Jeremy Lin’s 7 Assists to Take Your Mandarin Game from Frustration to Fluency

“Your talent is God’s gift to you. What you do with it is your gift back to God.”

-Leo Buscaglia

Jeremy Lin (http://www.flickr.com/photos/31168269@N06)

Do you ever feel embarassed with your non-functional Mandarin Chinese?

Does your attempts at speaking Chinese make you sound like a clueless 2 year old?

Do you get irritated when you know what you want to say but still can’t express yourself?

If you answered yes, you’re definitely part of Club Frustration. Not really a place you want to get stuck on for too long.

So let me show you how to book a one way ticket to Fluency Heaven care of the NBA’s zero-to-hero sensation – Jeremy Lin.

Head-Scratching Frustration

 

The funny thing about frustration is that it’s really a sign of progress. It means you have a goal you want to attain and are doing the things you can to accomplish it. Kudos to you!

It just so happens that everything worth doing comes at a price be it time, effort, money etc. This is where the temptation to quit becomes more prevalent.

I think most of the time it is not even whether we can do it or not, it’s simply getting a little push or better yet a little ASSIST whenever we get stuck and frustrated.

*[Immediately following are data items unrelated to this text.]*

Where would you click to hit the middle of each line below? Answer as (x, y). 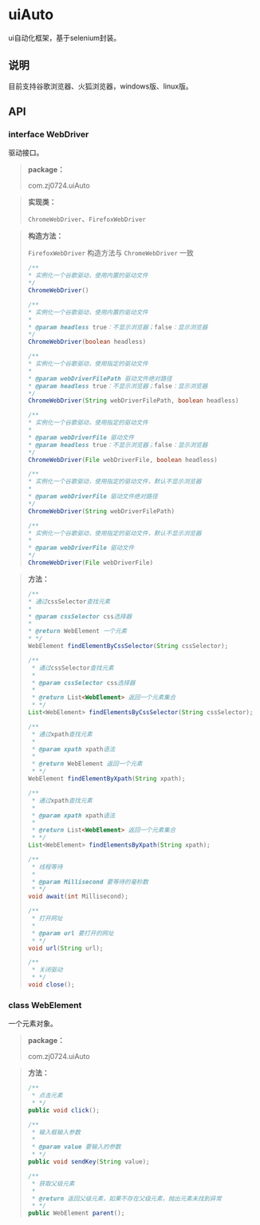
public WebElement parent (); (76, 1213)
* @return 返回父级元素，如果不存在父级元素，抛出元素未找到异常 (126, 1199)
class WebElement (45, 1005)
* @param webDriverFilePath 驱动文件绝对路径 (100, 378)
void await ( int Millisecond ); (78, 897)
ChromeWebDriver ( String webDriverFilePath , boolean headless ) (133, 401)
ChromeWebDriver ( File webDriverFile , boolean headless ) (122, 460)
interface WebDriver (49, 135)
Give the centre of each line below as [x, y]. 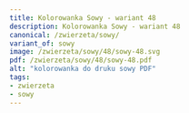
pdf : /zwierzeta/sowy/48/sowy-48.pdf [81, 60]
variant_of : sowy [42, 43]
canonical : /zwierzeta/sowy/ [65, 35]
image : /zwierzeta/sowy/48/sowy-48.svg [85, 52]
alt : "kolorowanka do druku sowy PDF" [83, 69]
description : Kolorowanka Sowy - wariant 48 [95, 26]
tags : [20, 77]
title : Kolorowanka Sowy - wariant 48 [83, 18]
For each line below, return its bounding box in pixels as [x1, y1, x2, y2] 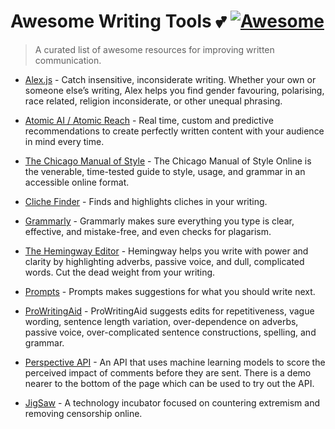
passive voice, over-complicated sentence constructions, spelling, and [24, 326, 317, 338]
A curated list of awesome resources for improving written [34, 43, 275, 55]
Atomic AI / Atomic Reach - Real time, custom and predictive [24, 114, 274, 126]
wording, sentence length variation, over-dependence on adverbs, [24, 315, 299, 327]
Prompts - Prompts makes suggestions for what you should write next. [24, 285, 316, 297]
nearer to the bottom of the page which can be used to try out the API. [24, 377, 315, 389]
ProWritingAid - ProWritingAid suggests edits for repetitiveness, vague [24, 305, 315, 317]
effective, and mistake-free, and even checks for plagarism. [24, 225, 272, 237]
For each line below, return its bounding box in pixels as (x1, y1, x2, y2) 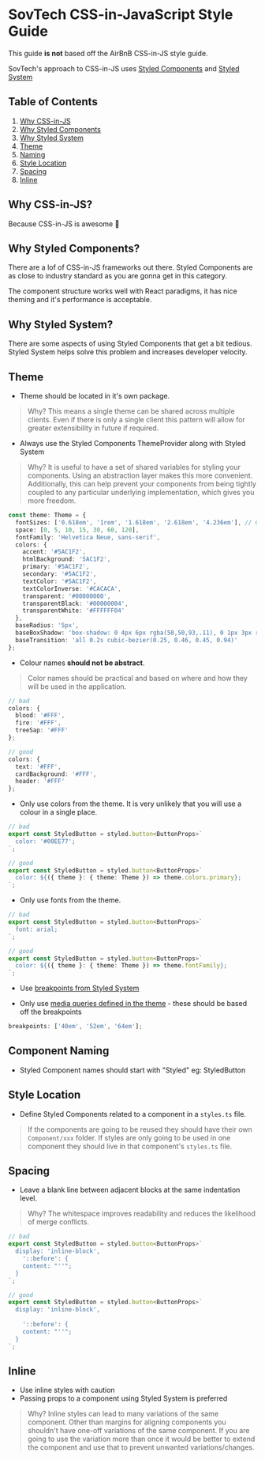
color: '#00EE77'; (15, 837, 77, 845)
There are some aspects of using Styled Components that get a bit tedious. (8, 339, 252, 349)
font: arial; (15, 925, 58, 933)
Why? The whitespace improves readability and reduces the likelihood (27, 1208, 256, 1219)
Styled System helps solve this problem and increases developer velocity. (8, 347, 248, 357)
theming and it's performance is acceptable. (8, 295, 152, 304)
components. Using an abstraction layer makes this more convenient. (27, 471, 253, 480)
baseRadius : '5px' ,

So here are 7 assists from NBA’s Jeremy Lin, who knows a thing or two about frustrating situations, on how to turn your Mandarin game from frustration to fluency.

 

1. Knowing Thyself

 

Knowing Thyself (http://www.flickr.com/photos/gi)

 

 

 

Jeremy Lin understands his strengths and weaknesses. He puts himself in the best position to win by leveraging on his strengths such as amazing court vision and quick decision making instead of competing solely on speed and strength.

 

 

Mandarin Assist

Take advantage of your innate talents and interests. When you are doing things that you like most, you are:

* motivated
* passionate and
* focused.

Leverage on these by learning about Chinese words and expressions related to your interest. Plus, you’d always want to talk about your interests anyway, so these words and expressions will be often used thus making them worthwhile to learn.

 

2. Taking risks

 

We often associate Harvard graduates with success, right? Jeremy could have used his degree in economics and built a comfortable career in corporate America.

But he choose to go for the road less taken and faced numerous uncertainties and rejections in the NBA. Somehow, this has been the story of his career. He displayed his willingness to get out of his comfort zone and face unknown challenges in achieving his goal.

Taking Risks (http://www.flickr.com/photos/epsos)

Mandarin Assist:

Get out of your language comfort zone. You will never be ready for every social situation there is. So just take your stock knowledge and run with it.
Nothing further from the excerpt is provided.